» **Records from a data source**
--- START ---
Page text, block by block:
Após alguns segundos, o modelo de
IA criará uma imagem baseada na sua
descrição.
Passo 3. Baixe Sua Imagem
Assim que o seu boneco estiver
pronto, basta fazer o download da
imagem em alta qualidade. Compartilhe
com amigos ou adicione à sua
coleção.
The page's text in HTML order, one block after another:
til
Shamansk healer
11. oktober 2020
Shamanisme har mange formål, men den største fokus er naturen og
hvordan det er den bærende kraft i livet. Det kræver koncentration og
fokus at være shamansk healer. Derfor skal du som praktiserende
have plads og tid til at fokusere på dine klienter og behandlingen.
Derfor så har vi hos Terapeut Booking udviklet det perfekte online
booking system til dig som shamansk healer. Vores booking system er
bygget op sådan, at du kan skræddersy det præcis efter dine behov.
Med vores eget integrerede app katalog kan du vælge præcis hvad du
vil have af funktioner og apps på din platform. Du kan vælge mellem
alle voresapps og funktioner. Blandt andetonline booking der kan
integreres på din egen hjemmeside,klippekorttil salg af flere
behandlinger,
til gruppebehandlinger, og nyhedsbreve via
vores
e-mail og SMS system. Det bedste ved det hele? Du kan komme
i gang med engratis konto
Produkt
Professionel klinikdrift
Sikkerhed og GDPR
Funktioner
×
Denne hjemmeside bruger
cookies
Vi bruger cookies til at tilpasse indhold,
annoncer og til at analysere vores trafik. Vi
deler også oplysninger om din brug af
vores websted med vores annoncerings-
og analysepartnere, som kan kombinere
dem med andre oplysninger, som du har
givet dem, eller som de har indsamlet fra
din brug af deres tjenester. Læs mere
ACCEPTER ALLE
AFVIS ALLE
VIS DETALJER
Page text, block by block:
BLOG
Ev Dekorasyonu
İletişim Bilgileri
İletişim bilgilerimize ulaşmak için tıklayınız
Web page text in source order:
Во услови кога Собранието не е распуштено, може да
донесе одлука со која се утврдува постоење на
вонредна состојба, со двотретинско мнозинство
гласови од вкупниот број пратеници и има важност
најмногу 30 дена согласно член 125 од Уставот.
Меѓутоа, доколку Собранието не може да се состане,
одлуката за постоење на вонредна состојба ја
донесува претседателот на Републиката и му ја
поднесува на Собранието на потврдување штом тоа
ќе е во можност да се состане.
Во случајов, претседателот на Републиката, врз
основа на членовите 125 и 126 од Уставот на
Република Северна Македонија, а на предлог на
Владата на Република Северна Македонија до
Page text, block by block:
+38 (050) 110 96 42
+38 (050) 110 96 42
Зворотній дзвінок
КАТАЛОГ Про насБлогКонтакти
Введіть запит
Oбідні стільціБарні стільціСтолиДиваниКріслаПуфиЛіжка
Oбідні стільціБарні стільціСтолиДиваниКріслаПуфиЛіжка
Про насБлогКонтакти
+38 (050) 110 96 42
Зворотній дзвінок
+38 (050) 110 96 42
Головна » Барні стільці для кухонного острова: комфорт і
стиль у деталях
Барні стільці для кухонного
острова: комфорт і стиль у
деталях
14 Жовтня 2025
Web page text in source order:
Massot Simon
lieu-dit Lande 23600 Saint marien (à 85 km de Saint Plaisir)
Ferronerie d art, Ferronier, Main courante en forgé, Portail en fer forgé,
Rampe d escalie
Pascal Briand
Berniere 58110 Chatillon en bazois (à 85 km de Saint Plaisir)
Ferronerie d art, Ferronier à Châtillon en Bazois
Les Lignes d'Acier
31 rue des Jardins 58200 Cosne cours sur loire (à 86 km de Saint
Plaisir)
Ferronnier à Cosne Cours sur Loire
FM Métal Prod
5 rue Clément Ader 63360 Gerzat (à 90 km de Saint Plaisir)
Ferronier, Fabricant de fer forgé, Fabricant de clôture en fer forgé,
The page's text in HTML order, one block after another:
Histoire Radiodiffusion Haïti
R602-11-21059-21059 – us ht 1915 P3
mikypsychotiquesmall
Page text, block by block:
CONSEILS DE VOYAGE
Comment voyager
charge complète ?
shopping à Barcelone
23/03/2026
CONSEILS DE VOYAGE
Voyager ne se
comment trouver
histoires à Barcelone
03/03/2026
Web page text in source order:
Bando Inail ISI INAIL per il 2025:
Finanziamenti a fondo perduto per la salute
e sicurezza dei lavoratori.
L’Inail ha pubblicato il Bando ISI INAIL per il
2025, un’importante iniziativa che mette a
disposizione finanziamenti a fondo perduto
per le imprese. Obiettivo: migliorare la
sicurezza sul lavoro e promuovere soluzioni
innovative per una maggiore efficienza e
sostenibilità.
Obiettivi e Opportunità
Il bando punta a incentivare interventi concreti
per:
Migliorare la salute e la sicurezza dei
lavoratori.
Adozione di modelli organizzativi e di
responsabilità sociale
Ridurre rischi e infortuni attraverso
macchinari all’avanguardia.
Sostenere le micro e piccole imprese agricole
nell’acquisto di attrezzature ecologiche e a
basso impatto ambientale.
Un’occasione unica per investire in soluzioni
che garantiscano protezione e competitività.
--- END ---
Read through the data and copy every line where "Ferronerie" shows up.

Ferronerie d art, Ferronier, Main courante en forgé, Portail en fer forgé,
Ferronerie d art, Ferronier à Châtillon en Bazois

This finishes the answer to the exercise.